- [Activity]: When a line of the listing below has the string "CakePHP" in it, copy that line.

- [Records provided]:
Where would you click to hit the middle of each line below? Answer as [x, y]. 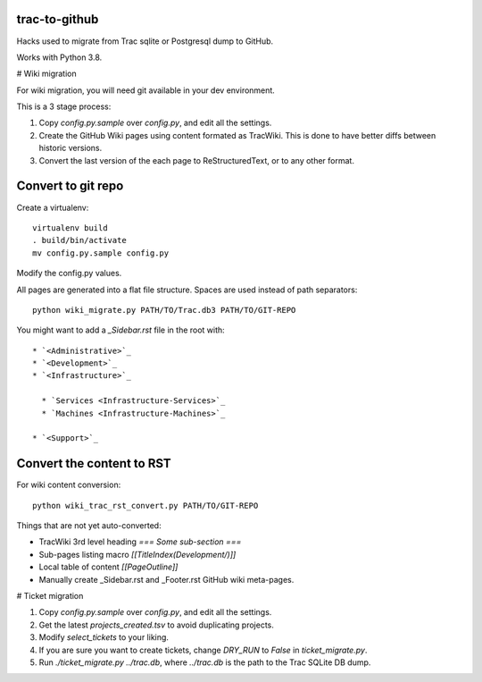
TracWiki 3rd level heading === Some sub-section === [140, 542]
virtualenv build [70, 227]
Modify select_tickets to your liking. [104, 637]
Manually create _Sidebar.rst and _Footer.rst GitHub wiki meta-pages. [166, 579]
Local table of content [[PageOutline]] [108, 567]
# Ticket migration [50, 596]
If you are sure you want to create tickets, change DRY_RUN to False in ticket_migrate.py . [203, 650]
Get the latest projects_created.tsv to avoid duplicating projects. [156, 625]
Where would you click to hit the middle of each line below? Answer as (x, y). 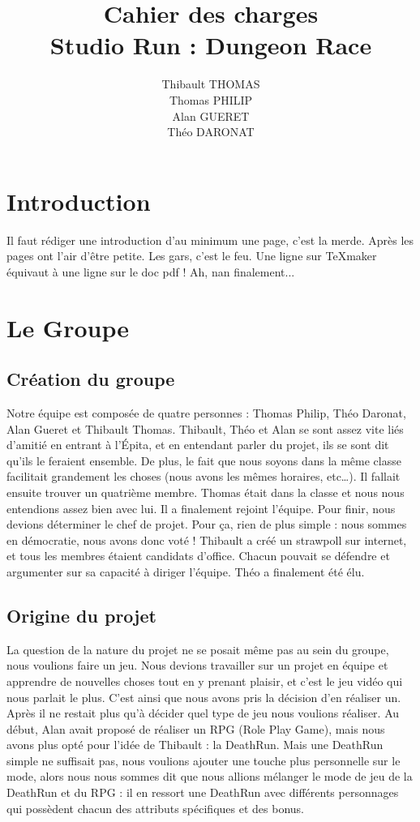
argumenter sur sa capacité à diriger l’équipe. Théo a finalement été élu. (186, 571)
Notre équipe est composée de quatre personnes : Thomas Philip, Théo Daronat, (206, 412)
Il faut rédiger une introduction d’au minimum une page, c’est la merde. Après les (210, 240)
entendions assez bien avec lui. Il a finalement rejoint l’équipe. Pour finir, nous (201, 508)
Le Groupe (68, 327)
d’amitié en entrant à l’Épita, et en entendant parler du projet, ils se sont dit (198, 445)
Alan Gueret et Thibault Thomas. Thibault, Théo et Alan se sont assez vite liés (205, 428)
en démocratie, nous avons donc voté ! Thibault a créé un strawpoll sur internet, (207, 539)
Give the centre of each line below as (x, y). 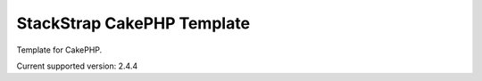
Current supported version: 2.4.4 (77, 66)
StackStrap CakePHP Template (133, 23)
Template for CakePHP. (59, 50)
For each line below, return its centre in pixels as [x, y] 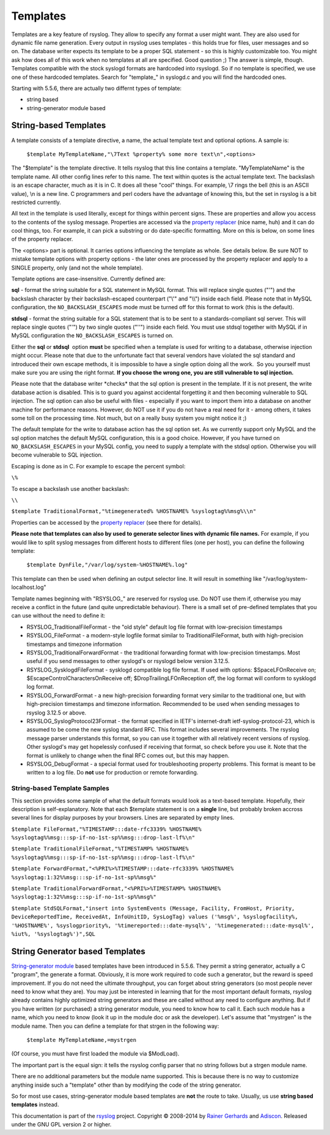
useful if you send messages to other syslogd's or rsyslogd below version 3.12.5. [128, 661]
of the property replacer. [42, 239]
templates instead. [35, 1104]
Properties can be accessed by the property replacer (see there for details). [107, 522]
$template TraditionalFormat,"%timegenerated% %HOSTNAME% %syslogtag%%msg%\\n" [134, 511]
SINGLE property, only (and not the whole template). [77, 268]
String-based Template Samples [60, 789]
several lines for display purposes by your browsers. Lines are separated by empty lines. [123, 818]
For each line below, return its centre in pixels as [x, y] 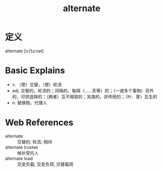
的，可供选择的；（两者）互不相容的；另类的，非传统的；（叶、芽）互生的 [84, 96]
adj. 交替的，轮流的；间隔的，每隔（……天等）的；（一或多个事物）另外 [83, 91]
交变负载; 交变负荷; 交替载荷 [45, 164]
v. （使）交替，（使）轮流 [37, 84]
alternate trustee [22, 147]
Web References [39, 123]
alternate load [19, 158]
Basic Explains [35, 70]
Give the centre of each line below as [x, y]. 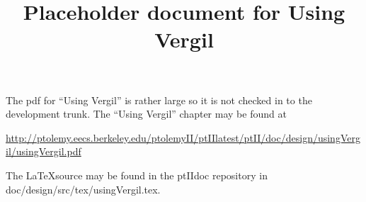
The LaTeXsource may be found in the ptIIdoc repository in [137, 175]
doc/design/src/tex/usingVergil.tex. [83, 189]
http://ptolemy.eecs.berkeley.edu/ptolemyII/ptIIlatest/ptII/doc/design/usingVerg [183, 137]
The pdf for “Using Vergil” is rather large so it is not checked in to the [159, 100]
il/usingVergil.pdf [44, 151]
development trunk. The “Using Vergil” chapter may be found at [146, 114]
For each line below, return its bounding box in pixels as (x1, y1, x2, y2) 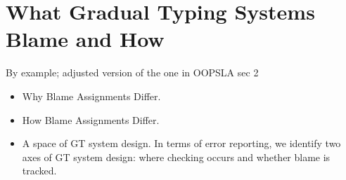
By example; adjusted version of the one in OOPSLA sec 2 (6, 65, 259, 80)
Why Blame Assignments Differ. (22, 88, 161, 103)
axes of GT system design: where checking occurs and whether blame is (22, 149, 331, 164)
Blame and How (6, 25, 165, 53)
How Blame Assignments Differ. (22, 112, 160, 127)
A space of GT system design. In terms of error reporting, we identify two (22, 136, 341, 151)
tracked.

- [Your solution]:
StackStrap CakePHP Template (133, 23)
Template for CakePHP. (59, 50)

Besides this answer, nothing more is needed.